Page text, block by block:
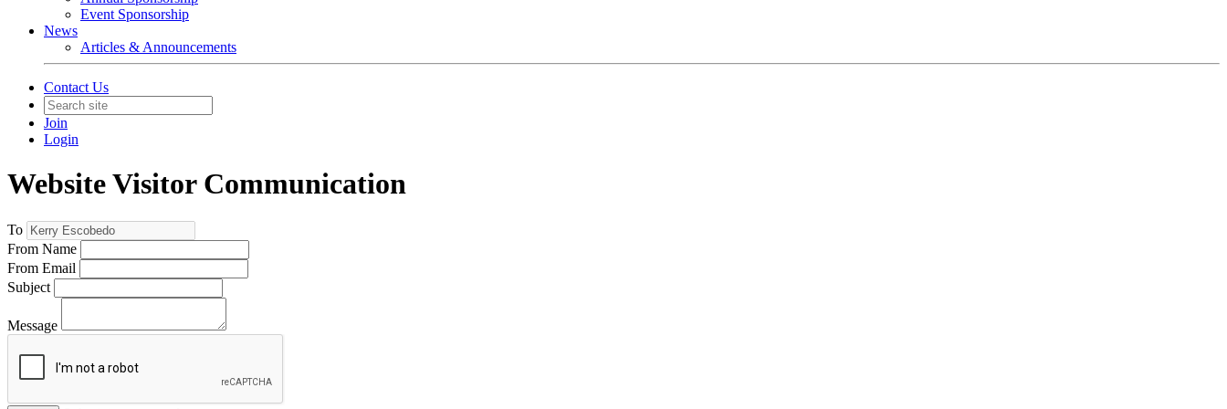
Event Sponsorship
News
Articles & Announcements
Contact Us
Join
Login
Website Visitor Communication
To
From Name
From Email
Subject
Message
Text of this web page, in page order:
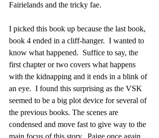
Fairielands and the tricky fae.
I picked this book up because the last book,
book 4 ended in a cliff-hanger.  I wanted to
know what happened.  Suffice to say, the
first chapter or two covers what happens
with the kidnapping and it ends in a blink of
an eye.  I found this surprising as the VSK
seemed to be a big plot device for several of
the previous books. The scenes are
condensed and move fast to give way to the
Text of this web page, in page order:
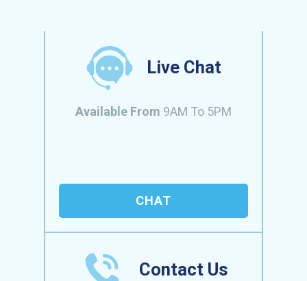
Live Chat
Available From 9AM To 5PM
CHAT
Contact Us
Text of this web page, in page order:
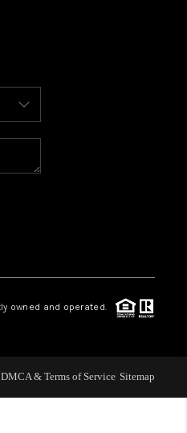
WE ARE
owned and operated.
DMCA & Terms of Service Sitemap
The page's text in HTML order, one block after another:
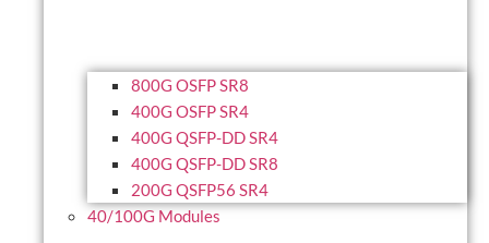
800G OSFP SR8
400G OSFP SR4
400G QSFP-DD SR4
400G QSFP-DD SR8
200G QSFP56 SR4
40/100G Modules
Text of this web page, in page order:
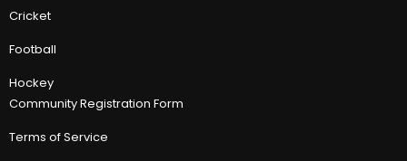
Cricket
Football
Hockey
Community Registration Form
Terms of Service
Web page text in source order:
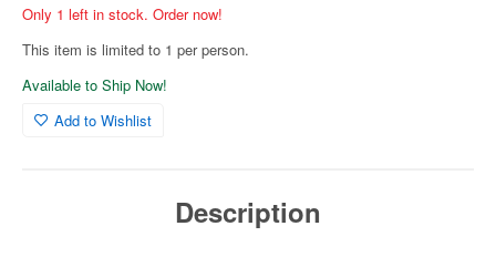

____________________

Could you restate every entry above word for word, leaving out the pictures?

Page text, block by block:
Event Sponsorship
News
Articles & Announcements
Contact Us
Join
Login
Website Visitor Communication
To
From Name
From Email
Subject
Message
Text of this web page, in page order:
Fairielands and the tricky fae.
I picked this book up because the last book,
book 4 ended in a cliff-hanger.  I wanted to
know what happened.  Suffice to say, the
first chapter or two covers what happens
with the kidnapping and it ends in a blink of
an eye.  I found this surprising as the VSK
seemed to be a big plot device for several of
the previous books. The scenes are
condensed and move fast to give way to the
Text of this web page, in page order:
Live Chat
Available From 9AM To 5PM
CHAT
Contact Us
Text of this web page, in page order:
WE ARE
owned and operated.
DMCA & Terms of Service Sitemap
The page's text in HTML order, one block after another:
800G OSFP SR8
400G OSFP SR4
400G QSFP-DD SR4
400G QSFP-DD SR8
200G QSFP56 SR4
40/100G Modules
Text of this web page, in page order:
Cricket
Football
Hockey
Community Registration Form
Terms of Service
Web page text in source order:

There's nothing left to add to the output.